(Collected data entries)
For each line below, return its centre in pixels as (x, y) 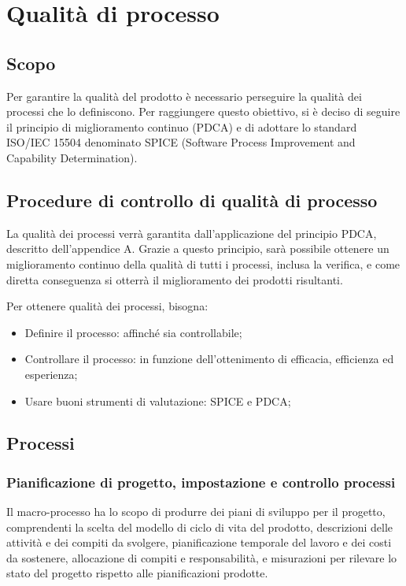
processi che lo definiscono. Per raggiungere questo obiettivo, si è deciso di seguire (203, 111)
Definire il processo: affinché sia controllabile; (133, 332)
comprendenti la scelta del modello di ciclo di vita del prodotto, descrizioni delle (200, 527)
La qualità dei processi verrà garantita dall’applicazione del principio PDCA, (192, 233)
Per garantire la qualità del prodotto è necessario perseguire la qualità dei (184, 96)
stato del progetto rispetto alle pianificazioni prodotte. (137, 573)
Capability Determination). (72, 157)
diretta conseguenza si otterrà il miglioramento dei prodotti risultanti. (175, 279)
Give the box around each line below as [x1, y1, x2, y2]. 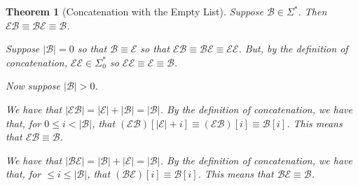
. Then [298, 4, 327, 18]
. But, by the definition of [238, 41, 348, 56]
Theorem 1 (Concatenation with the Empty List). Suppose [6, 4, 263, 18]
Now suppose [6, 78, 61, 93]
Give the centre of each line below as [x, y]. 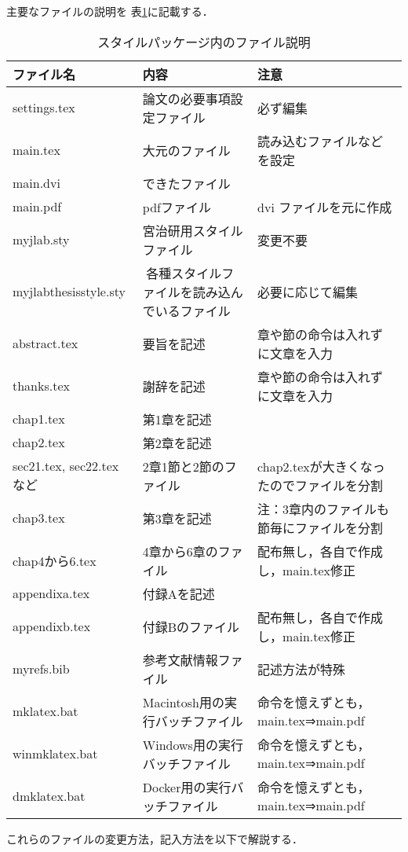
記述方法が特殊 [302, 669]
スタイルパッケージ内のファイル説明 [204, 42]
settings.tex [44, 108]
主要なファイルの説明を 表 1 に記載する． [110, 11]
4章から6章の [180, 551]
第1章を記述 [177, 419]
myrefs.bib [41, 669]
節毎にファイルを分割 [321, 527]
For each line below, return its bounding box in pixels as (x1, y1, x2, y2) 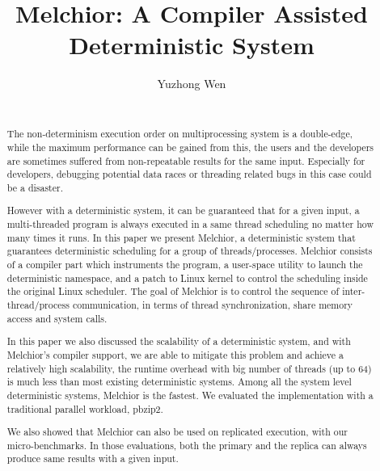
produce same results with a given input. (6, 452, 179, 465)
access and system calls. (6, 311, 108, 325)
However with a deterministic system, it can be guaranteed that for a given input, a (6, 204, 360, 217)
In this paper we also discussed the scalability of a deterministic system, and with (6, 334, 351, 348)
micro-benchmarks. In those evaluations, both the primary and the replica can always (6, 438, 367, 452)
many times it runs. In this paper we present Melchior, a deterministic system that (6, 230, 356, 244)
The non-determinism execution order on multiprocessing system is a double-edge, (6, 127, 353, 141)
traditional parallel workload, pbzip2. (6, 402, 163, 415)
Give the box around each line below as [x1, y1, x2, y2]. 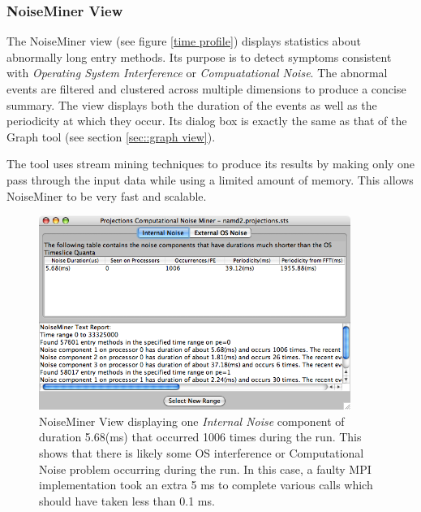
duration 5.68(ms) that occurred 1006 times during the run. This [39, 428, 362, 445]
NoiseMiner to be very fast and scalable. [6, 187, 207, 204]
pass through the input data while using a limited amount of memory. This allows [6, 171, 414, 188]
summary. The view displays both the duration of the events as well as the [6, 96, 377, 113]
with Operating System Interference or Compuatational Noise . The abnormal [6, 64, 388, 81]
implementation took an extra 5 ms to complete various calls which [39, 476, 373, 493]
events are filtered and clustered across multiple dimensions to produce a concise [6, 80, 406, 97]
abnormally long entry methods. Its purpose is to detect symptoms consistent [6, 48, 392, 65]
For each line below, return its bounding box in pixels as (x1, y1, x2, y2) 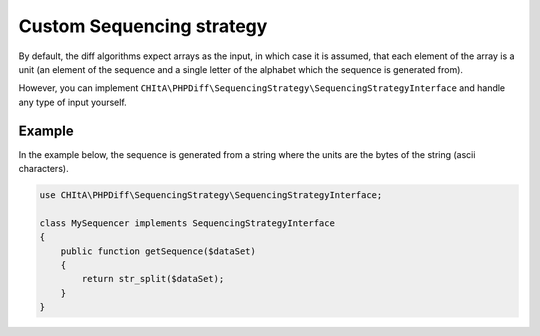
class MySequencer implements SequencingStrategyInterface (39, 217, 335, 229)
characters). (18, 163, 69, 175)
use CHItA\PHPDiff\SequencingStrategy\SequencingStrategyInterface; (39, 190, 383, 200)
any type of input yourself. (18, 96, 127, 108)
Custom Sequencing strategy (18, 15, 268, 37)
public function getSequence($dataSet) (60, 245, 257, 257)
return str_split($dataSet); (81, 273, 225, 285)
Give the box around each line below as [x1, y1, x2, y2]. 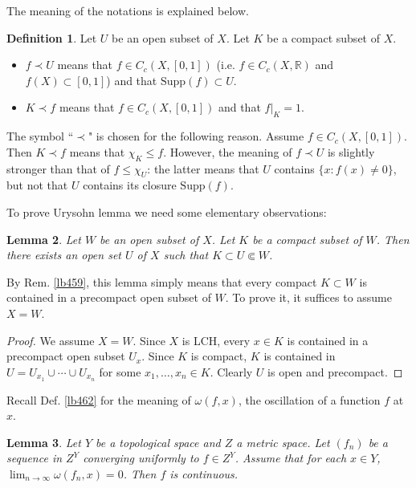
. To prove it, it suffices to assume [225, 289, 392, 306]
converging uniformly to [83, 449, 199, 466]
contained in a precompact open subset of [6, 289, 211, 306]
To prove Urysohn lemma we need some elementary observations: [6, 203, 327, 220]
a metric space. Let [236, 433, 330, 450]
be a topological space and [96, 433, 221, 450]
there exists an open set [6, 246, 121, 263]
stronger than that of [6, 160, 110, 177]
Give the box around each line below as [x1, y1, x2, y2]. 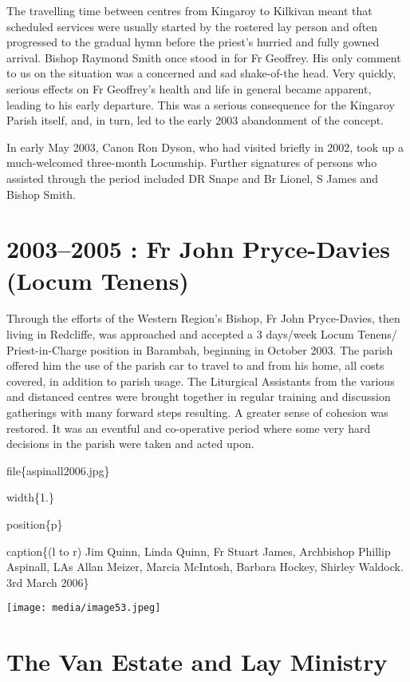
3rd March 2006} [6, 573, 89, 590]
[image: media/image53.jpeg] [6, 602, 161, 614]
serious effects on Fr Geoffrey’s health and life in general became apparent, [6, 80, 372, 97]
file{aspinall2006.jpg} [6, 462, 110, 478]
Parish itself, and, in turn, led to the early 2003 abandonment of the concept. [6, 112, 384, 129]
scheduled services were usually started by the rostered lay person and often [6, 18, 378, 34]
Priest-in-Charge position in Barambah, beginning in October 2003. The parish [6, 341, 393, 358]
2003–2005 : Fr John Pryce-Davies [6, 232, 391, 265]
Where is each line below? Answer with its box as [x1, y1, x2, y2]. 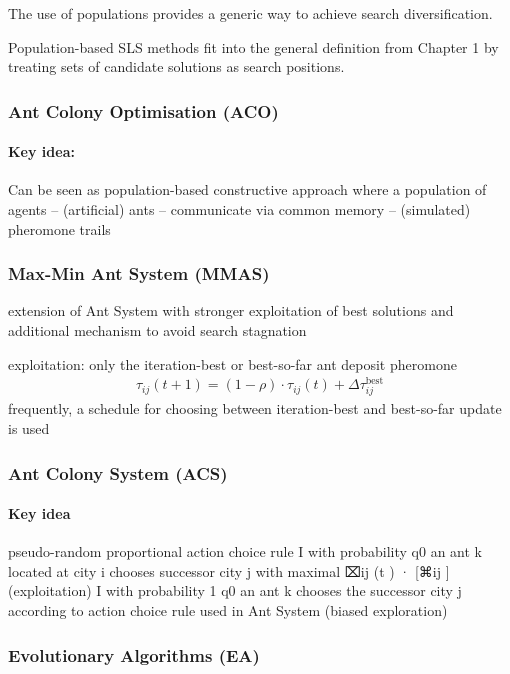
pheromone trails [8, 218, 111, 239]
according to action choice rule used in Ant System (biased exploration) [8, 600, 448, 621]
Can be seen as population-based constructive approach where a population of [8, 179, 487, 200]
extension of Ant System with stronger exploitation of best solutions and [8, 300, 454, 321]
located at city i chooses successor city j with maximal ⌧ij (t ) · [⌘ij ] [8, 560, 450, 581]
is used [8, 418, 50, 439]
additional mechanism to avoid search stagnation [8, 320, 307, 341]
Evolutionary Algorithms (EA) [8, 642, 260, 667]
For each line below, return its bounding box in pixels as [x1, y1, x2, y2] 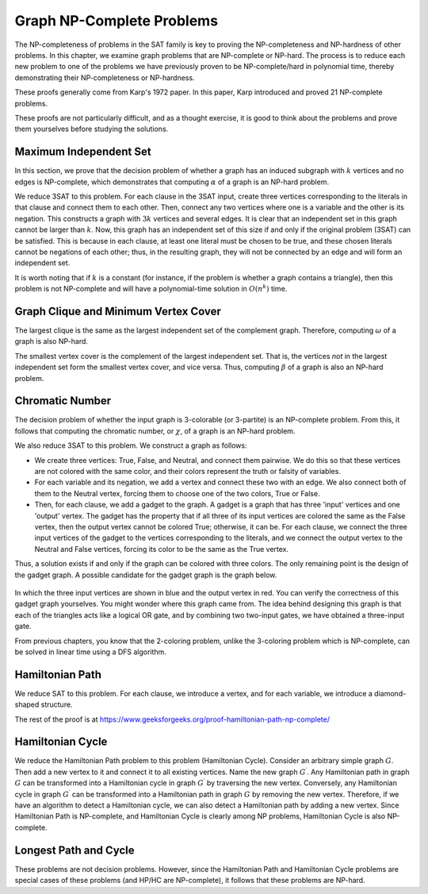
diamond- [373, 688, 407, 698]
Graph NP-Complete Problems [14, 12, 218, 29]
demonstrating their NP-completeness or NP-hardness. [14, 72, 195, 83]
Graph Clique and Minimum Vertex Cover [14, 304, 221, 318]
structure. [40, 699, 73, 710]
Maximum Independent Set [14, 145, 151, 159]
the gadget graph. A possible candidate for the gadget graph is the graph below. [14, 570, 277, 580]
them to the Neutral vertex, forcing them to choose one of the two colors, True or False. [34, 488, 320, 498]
...
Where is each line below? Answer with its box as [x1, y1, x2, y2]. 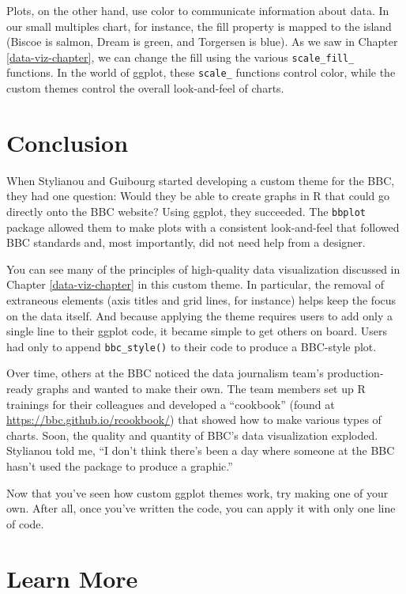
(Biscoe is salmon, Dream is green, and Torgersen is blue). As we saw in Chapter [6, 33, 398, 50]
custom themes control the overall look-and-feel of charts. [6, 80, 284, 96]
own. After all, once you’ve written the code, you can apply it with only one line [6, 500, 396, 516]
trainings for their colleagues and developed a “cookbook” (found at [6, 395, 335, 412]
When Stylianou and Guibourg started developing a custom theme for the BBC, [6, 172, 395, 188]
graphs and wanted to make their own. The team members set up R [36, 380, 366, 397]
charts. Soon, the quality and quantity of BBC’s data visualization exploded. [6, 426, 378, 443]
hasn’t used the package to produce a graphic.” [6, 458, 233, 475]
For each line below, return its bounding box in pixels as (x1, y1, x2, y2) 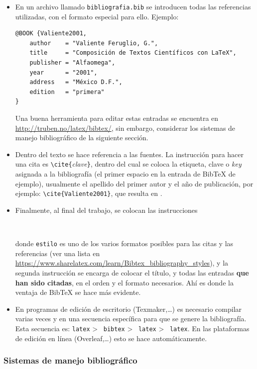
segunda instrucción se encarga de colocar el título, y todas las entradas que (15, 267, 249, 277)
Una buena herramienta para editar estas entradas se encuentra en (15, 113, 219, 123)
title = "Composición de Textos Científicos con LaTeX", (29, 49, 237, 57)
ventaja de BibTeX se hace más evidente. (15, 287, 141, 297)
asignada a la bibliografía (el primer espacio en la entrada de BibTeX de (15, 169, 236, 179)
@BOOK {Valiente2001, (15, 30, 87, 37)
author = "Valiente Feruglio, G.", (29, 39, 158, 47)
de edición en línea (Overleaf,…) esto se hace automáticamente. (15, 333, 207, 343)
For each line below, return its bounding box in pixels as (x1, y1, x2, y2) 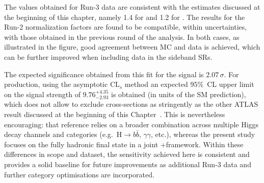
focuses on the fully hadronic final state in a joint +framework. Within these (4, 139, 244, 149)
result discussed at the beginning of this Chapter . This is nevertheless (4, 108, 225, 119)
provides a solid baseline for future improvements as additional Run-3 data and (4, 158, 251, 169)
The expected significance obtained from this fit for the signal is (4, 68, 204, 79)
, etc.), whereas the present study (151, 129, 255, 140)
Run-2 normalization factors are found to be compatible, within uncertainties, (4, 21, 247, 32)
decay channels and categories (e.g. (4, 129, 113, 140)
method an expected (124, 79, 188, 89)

**TASK BRIEF:** From the records above, quote word for word only the lines beginning at the line that has "micro-benchmarks. In those" and stopping after the line that has "duration 5.68(ms) that". Omit the pictures.

**YOUR RESPONSE:**
micro-benchmarks. In those evaluations, both the primary and the replica can always (6, 438, 367, 452)
many times it runs. In this paper we present Melchior, a deterministic system that (6, 230, 356, 244)
The non-determinism execution order on multiprocessing system is a double-edge, (6, 127, 353, 141)
traditional parallel workload, pbzip2. (6, 402, 163, 415)
Give the box around each line below as [x1, y1, x2, y2]. 
duration 5.68(ms) that occurred 1006 times during the run. This [39, 428, 362, 445]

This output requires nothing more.